Detecting hallucinations in large language models using semantic entropy

Sebastian Farquhar, Jannik Kossen, Lorenz Kuhn, Yarin Gal, 19 Jun 2024

Blog post accompanying Detecting Hallucinations in Large Language Models Using Semantic Entropy in Nature.

Large language models (LLMs) can do many things well. But their generations are often unreliable.

Sometimes this manifests as a lawyer using ChatGPT to look up legal precedents that are totally made up. Even more seriously, it could mean medical errors.

Ideally, there would be ways to start to tackle the “hallucination” problem for LLMs. In our recent paper in Nature, we make some progress.

What is hallucination?

The first step is to get a bit more precise. The word “hallucination” for LLMs has expanded to include almost every kind of being wrong. But there is no reason to expect that the same mechanism lies behind different ways to be wrong.

We focus on just one: confabulation. When an LLM confabulates, it makes something up for ‘no reason’. A key test is that it generates a different answer to the same prompt if you just ask the question again and sample with a different random seed.

Our experiments show that confabulation, in some sense the most straightforward kind of hallucination, is still a major component of LLM errors.

What does Semantic Uncertainty do?

We show how one can use uncertainty to detect confabulations. In principle, it seems plausible that a model that makes something up each time is uncertain about what the right answer is. A naive approach to estimating model uncertainty would just sample the outputs of a model multiple times and measure output variation as a way of measuring uncertainty. One example of this would be to compute the entropy of the outputs. This is high when lots of different responses are similarly likely, and low when there is just one response that the model is overwhelming likely to make.

This has been tried and doesn’t work that well.

The reason it doesn’t work well is because it doesn’t distinguish between cases where the LLM has lots of different ways to say the same thing, and cases where the LLM has lots of different things to say.

The first case can be what is called “lexical” or “syntactic” uncertainty - uncertainty about exactly which words to use.

The second can be called “semantic” uncertainty - uncertainty about the right meaning for the answer.

We introduce a family of methods for estimating semantic uncertainty. Specifically, we compute the “semantic entropy”, which is the entropy of the output distribution in “meaning-space” rather than “token-sequence-probability-space”.

Using our approach we can:

Identify which questions an LLM is likely to get wrong.
Refuse to answer questions that are likely to be answered wrong.
Get extra help when answering questions that are likely to be answered wrong.
Identify specific claims in longer passages which are likely to be wrong.

We show that this works across a range of models including GPT-4, LLaMA 2, and Falcon, with and without instruction tuning.

How it works

The method is simple to implement and you can copy our code. The key steps are:

Sample \(K\) answers. More \(K\) is better, but 5 or so is plenty.
Compute the token-sequence probability for each answer just by adding the log-probs of each chosen token (we normalize this by sequence length as well).
Check which answers mean the same thing as each other (the secret sauce - details below).
Add up the probabilities of answers that share a meaning.
Compute the entropy over these probabilities.

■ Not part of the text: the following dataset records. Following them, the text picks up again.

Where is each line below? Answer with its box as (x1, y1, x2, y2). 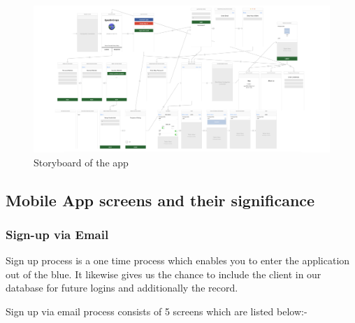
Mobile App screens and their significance (6, 189, 315, 210)
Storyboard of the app (34, 155, 129, 169)
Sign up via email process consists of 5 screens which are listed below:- (6, 303, 307, 318)
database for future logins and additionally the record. (6, 280, 238, 295)
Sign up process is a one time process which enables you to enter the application (6, 253, 350, 268)
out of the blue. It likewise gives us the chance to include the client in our (6, 266, 321, 281)

When that number is high, your question is likely to lead to wrong answers.

The key step is checking which answers mean the same thing as each other. This isn’t hard to do, it just takes an extra loop. We check if answers share a meaning in two ways. The easiest (but a bit more expensive) is to just ask a general-purpose LLM if they mean the same thing as each other. Another option is to use a cheaper dedicated Natural Language Inference model and see if each answer entails the other, which is often an indicator of a shared meaning.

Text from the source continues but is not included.